What a remarkable coincidence — Steve Martin and Diane Arbus crossing paths in front of the Sleeping Beauty Castle at Disneyland in 1962, he an old hand there (even at a young age) and she new to it. A classic moment of cultural overlap.
But Arbus didn’t work with a “large-format camera.” By the time she made that image she’d moved from the 35mm Leica to the twin-lens reflex, as indicated by the square format of that negative. Her Rolleiflex was as large as her format got. And Martin, long a collector of contemporary art and photography, numbering more than few photographers among his friends and acquaintances since his teens, as he indicates, must know the difference. If he did see a woman using a large-format camera that day, it assuredly wasn’t Arbus.
Then there’s the chronology. The standard date given for “A castle in Disneyland, Cal.” is 1962; we have no reason to doubt its accuracy. According to the preceding paragraph of Martin’s account, however, this intersection with Arbus took place after Martin graduated high school, entered Santa Ana Junior College, auditioned successfully for a position at Knott’s Berry Farm, and quit his Disneyland gig to take that new job.
But Martin didn’t graduate from Garden Grove High School until spring of 1963. So he didn’t enter Santa Ana Junior College till fall of that year — a year after Arbus made her Disneyland image. And he gives his meager salary at Knott’s Berry Farm in 1963 dollars. Which leads me to conclude that he’s invented the whole episode about watching Arbus at the moment of that exposure.
Maybe this story will boost the auction price of Martin’s print in the secondary market. It certainly made a resonant anecdote. Until what I know triggered my doubts, leading to this bit of basic research. At which point those reservations colored what I’d read up till then, and everything that came after.
See what I mean?
Knowing too much infects everything from watching tall, handsome Keith Carradine play E. J. Bellocq in Louis Malle’s 1978 film Pretty Baby (while remembering that Bellocq was a hydrocephalic dwarf) to reading John Berger’s typically eloquent paean to Pentti Sammallahti’s mystical relationship to the dogs in his photographs (while knowing that this Finnish photographer uses sardine oil to attract them into his camera’s field of vision and hold them there). One big spoiler alert, in short.
Selfies with the Dead
Those edgy Puerto Rican surrealists keep pushing the envelope. Earlier this year, I wrote about the bizarre January 2014 “thematic wake” of murdered Puerto Rican boxer Christopher Rivera Amaro, in which, at the family’s request, a mortuary in San Juan presented the cadaver, tricked out in its former occupant’s boxing outfit, standing up in a makeshift boxing ring, so that mourners could include the corpse in their selfies.

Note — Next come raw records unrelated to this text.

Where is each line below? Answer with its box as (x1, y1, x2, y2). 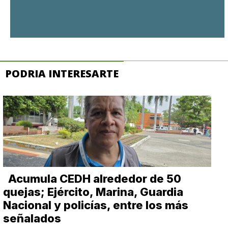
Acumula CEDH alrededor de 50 (8, 172, 182, 185)
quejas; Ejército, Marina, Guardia (3, 185, 184, 198)
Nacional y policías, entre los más (3, 198, 189, 212)
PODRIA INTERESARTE (5, 66, 119, 80)
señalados (3, 211, 62, 225)
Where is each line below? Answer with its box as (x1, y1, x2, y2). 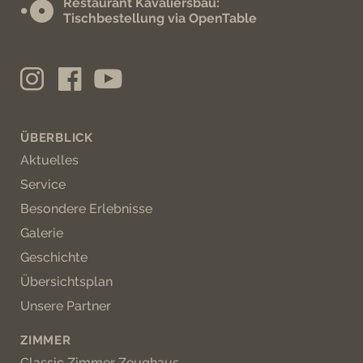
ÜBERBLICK (20, 130, 93, 145)
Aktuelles (20, 152, 79, 168)
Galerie (20, 224, 63, 241)
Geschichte (20, 249, 88, 265)
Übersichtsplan (20, 273, 113, 289)
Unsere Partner (20, 297, 111, 314)
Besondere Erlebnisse (20, 200, 152, 216)
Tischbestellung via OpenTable (63, 10, 257, 26)
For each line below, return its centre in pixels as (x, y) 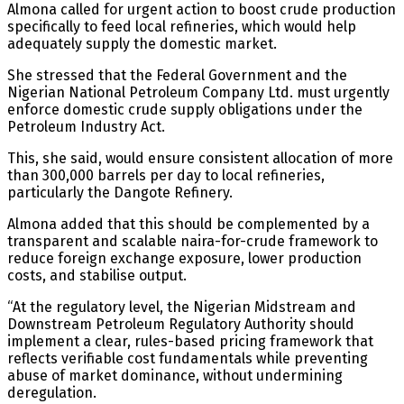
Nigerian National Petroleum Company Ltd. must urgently (198, 92)
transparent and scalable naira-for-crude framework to (193, 241)
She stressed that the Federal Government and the (177, 75)
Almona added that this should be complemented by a (188, 224)
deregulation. (52, 392)
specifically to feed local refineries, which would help (182, 26)
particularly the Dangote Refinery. (120, 192)
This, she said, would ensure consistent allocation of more (200, 158)
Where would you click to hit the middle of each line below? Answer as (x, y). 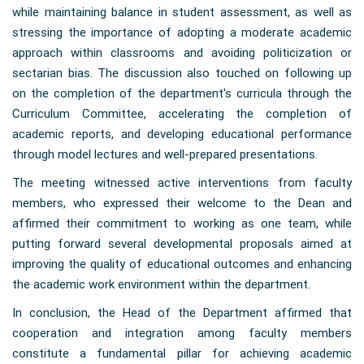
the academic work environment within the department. (161, 285)
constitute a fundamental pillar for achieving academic (182, 354)
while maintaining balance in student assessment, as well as (182, 13)
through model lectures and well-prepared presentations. (165, 155)
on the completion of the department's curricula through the (182, 94)
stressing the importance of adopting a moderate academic (182, 33)
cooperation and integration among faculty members (182, 334)
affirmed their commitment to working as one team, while (182, 224)
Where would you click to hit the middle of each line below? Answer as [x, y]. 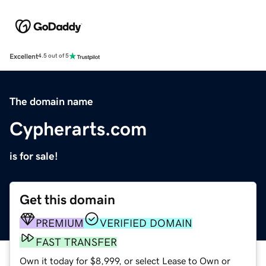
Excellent [24, 56]
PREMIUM [60, 223]
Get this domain [67, 199]
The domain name [51, 101]
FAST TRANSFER [76, 242]
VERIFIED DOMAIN [146, 223]
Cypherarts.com [78, 129]
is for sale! [34, 156]
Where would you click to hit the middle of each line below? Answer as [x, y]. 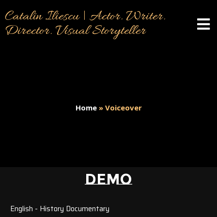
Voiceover [123, 108]
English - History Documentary [60, 209]
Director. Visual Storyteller [75, 31]
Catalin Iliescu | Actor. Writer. [85, 17]
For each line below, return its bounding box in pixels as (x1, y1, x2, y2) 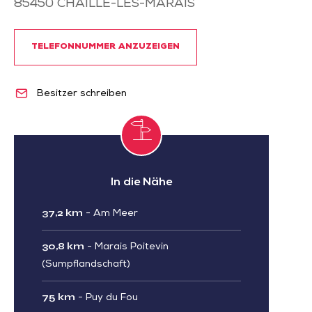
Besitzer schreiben (33, 88, 127, 99)
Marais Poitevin (95, 242, 169, 252)
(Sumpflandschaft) (42, 259, 130, 270)
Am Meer (93, 208, 138, 219)
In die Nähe (111, 177, 172, 189)
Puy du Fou (86, 292, 138, 303)
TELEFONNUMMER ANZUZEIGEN (31, 43, 180, 52)
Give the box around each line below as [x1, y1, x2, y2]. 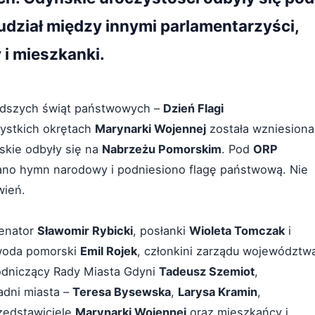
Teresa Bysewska [72, 285, 171, 299]
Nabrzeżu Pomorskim [102, 142, 221, 156]
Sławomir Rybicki [37, 224, 133, 238]
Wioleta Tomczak [189, 224, 285, 238]
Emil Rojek [80, 244, 137, 258]
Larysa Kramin [178, 285, 257, 299]
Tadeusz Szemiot [159, 264, 255, 278]
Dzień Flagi [163, 101, 224, 115]
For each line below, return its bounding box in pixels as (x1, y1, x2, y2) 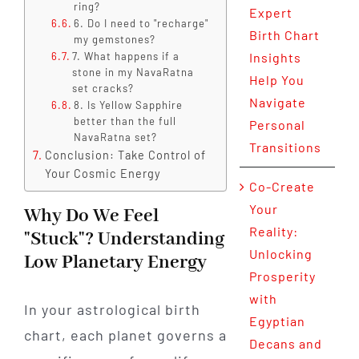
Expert (248, 5, 292, 21)
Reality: (248, 224, 298, 240)
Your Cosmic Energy (44, 167, 161, 181)
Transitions (248, 139, 321, 155)
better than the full (74, 115, 177, 128)
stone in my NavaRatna (72, 66, 195, 79)
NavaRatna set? (74, 131, 158, 144)
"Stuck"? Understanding (23, 228, 224, 252)
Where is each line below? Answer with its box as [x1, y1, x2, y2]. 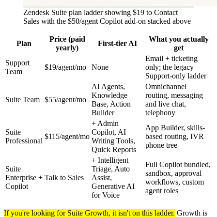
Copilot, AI [92, 127, 126, 136]
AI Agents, [92, 82, 125, 91]
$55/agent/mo [45, 95, 86, 104]
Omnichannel [145, 82, 186, 91]
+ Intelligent [92, 155, 128, 164]
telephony [145, 108, 175, 117]
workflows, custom [145, 177, 204, 186]
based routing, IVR [145, 132, 204, 140]
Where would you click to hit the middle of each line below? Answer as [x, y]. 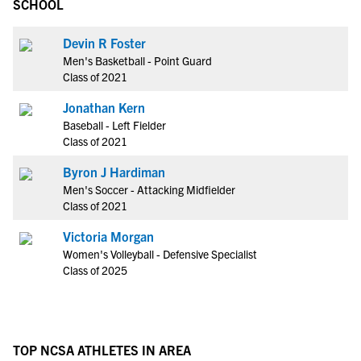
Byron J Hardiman [114, 172]
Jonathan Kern [104, 107]
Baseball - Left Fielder [114, 125]
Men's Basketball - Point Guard [137, 60]
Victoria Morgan [108, 236]
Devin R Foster [104, 43]
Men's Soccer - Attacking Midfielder [149, 189]
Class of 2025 [95, 270]
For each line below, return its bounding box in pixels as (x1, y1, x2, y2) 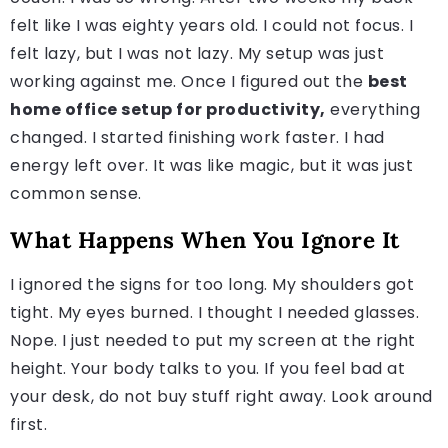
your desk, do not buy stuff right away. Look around (10, 384, 433, 408)
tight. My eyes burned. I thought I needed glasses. (10, 300, 419, 324)
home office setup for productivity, (10, 97, 326, 121)
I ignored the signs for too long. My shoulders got (10, 272, 414, 296)
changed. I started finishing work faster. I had (10, 125, 385, 149)
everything (325, 97, 420, 121)
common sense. (10, 181, 142, 205)
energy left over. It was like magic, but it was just (10, 153, 413, 177)
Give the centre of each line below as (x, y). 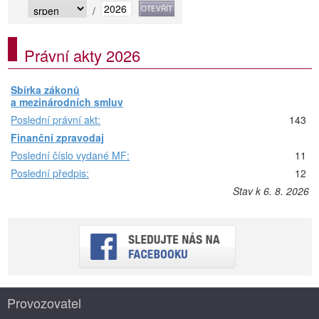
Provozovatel (44, 303)
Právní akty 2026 (82, 55)
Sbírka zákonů (46, 90)
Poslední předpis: (50, 173)
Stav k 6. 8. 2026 (271, 191)
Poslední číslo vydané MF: (70, 155)
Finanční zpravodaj (58, 137)
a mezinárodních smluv (67, 102)
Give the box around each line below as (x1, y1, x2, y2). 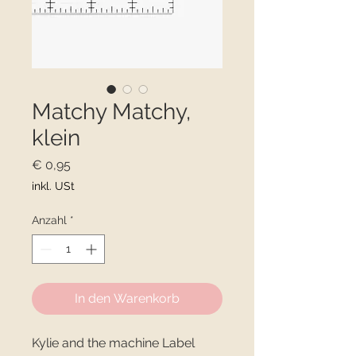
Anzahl (32, 214, 67, 227)
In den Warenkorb (75, 291, 180, 307)
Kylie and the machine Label (32, 335, 195, 351)
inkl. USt (32, 180, 75, 193)
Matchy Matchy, (32, 99, 191, 126)
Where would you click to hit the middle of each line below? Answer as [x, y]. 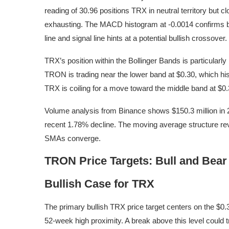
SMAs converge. [73, 139]
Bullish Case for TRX [99, 184]
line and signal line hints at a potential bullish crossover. [136, 38]
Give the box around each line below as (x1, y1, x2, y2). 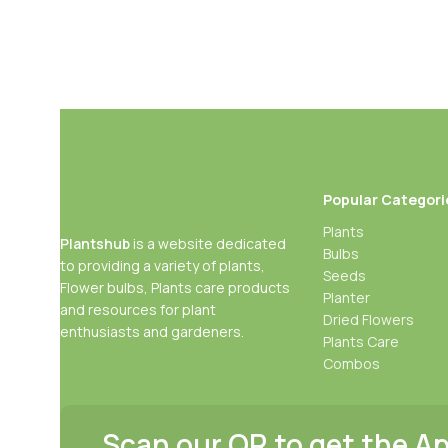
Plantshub (60, 233, 130, 253)
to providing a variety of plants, (60, 255, 265, 275)
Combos (322, 353, 380, 373)
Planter (322, 287, 370, 307)
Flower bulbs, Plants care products (60, 277, 290, 297)
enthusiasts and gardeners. (60, 321, 244, 341)
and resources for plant (60, 299, 216, 319)
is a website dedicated (130, 233, 286, 253)
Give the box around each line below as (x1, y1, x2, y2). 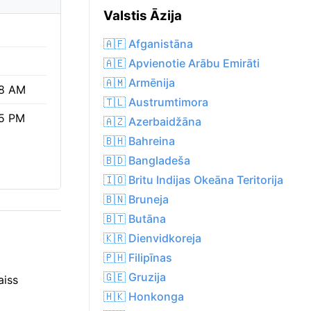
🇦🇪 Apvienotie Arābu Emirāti (103, 56, 260, 71)
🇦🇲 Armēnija (103, 76, 175, 90)
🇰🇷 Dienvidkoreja (103, 231, 201, 246)
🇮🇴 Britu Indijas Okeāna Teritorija (103, 173, 283, 187)
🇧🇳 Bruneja (103, 192, 169, 207)
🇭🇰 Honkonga (103, 289, 184, 304)
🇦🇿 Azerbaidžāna (103, 115, 201, 129)
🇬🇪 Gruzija (103, 270, 166, 285)
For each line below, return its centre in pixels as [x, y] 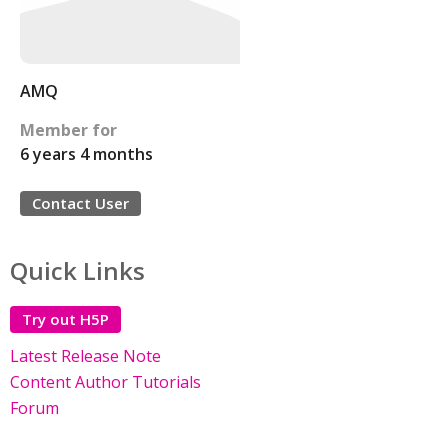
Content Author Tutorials [105, 382]
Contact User [80, 203]
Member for [68, 130]
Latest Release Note [85, 356]
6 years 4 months [86, 154]
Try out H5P [65, 319]
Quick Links [77, 270]
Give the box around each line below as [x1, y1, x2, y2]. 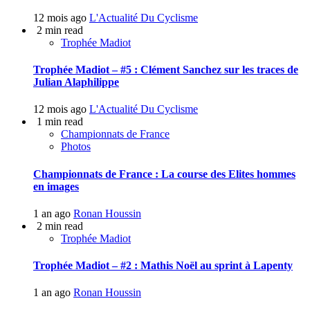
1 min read [37, 116, 83, 128]
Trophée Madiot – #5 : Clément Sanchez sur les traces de [33, 64, 298, 76]
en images [33, 180, 79, 192]
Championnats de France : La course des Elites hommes [33, 167, 295, 180]
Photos [61, 140, 91, 153]
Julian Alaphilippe [33, 76, 119, 89]
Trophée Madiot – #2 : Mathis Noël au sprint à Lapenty [33, 259, 293, 272]
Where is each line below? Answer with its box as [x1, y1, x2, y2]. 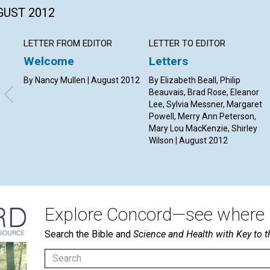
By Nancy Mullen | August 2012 [24, 75, 140, 85]
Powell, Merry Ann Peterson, [149, 111, 257, 121]
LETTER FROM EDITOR [24, 37, 112, 49]
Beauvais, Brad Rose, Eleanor [149, 87, 260, 97]
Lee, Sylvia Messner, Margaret [149, 99, 263, 109]
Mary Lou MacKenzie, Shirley [149, 123, 258, 133]
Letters [149, 54, 189, 68]
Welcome [24, 54, 74, 68]
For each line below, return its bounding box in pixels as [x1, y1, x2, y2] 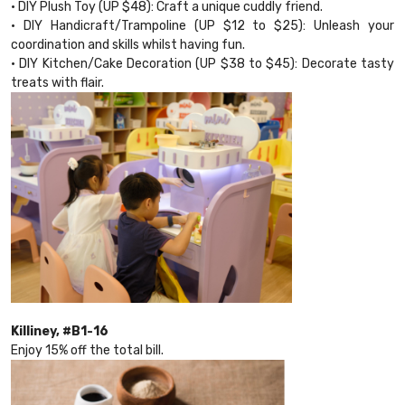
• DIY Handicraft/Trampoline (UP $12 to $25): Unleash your [11, 18, 394, 34]
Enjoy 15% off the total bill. [11, 343, 164, 359]
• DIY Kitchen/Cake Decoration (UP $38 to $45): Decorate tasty [11, 56, 394, 72]
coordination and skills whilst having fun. [11, 37, 245, 53]
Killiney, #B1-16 [11, 324, 108, 340]
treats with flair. [11, 75, 107, 91]
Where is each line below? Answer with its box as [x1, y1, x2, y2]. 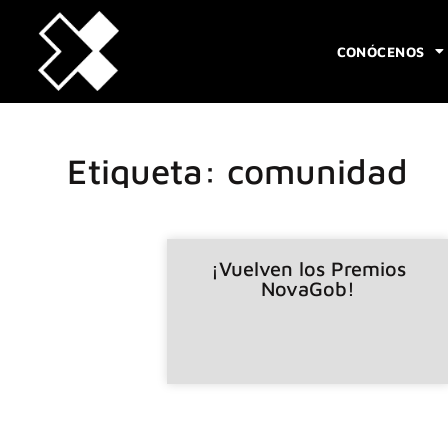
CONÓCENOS [336, 42, 425, 60]
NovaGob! [261, 276, 356, 300]
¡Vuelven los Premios [210, 256, 406, 280]
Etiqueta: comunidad [67, 150, 409, 191]
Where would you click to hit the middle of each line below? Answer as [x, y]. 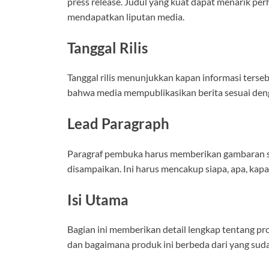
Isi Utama [98, 199]
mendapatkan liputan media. [126, 16]
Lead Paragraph [118, 124]
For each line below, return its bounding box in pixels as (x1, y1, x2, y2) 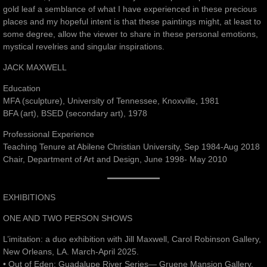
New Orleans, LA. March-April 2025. (3, 247, 139, 257)
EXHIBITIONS (3, 193, 55, 203)
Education (3, 83, 41, 94)
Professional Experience (3, 129, 94, 139)
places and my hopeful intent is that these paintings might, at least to (3, 17, 261, 27)
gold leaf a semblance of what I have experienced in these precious (3, 4, 257, 14)
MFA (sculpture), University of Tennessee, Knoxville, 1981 (3, 96, 219, 106)
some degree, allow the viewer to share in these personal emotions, (3, 29, 258, 39)
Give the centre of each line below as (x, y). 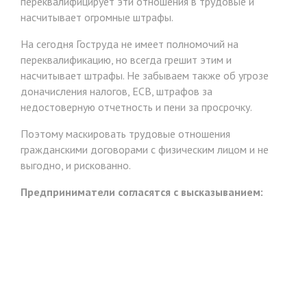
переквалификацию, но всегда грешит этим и (126, 59)
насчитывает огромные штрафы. (97, 17)
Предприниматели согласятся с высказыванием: (142, 192)
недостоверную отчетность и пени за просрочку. (136, 107)
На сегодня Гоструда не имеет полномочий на (130, 44)
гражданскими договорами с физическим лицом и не (145, 149)
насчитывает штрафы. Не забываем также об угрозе (145, 75)
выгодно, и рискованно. (76, 165)
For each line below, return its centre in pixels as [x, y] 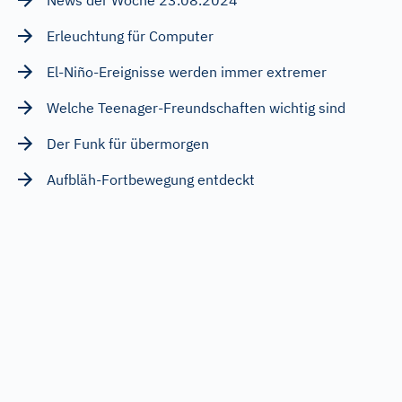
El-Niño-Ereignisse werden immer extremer [187, 71]
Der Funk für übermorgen [128, 143]
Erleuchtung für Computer [130, 35]
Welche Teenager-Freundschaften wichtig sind [196, 107]
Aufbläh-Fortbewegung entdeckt [151, 179]
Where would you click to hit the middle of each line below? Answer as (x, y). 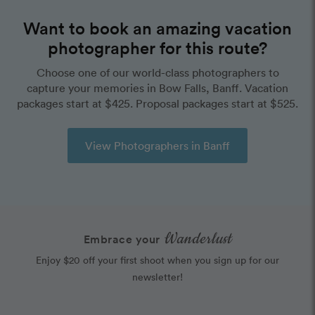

This wasn’t a one-shot idea. As a follow-up to the Rivera event, “An 80-year-old Puerto Rican woman has been memorialized at her wake sitting in her favorite rocking chair and wearing her old wedding gown” by the same mortuary, Marin Funeral Home. “The body of Georgina Chervony Lloren was propped up in her red-cushioned rocking chair Monday and wearing the gown from her second marriage 32 years ago. She was surrounded by plants and flowers. Her daughter, Miriam Chervony, said her mother specified that this was how she imagined her wake. She died Sunday,” according to the May 26 Fox News account.
Turns out the installation artists at Marin Funeral Home have a substantial track record for these stagings. The earliest I could find dates from August 2008, when they premiered 24-year-old Angel Luis Pantoja Medina — “shot 11 times, twice in the face, and tossed over a bridge in his underwear” — on his feet, dressed in his street clothes, tied to a wall, at his wake for three days. (This involved the mortuary’s use of “a special embalming treatment.”) Visitors nicknamed him el muerto parao — dead man standing. (Click here for the Los Angeles Times report.)
Then, on April 26, 2010, they presented 22-year-old David Morales Colón, killed in a shooting, posed crouching on his motorcycle. (Click here for a news story and video clip.) Soon thereafter, on July 9th, 2010, they posed an unnamed paramedic in his ambulance. (Click here for a YouTube video.)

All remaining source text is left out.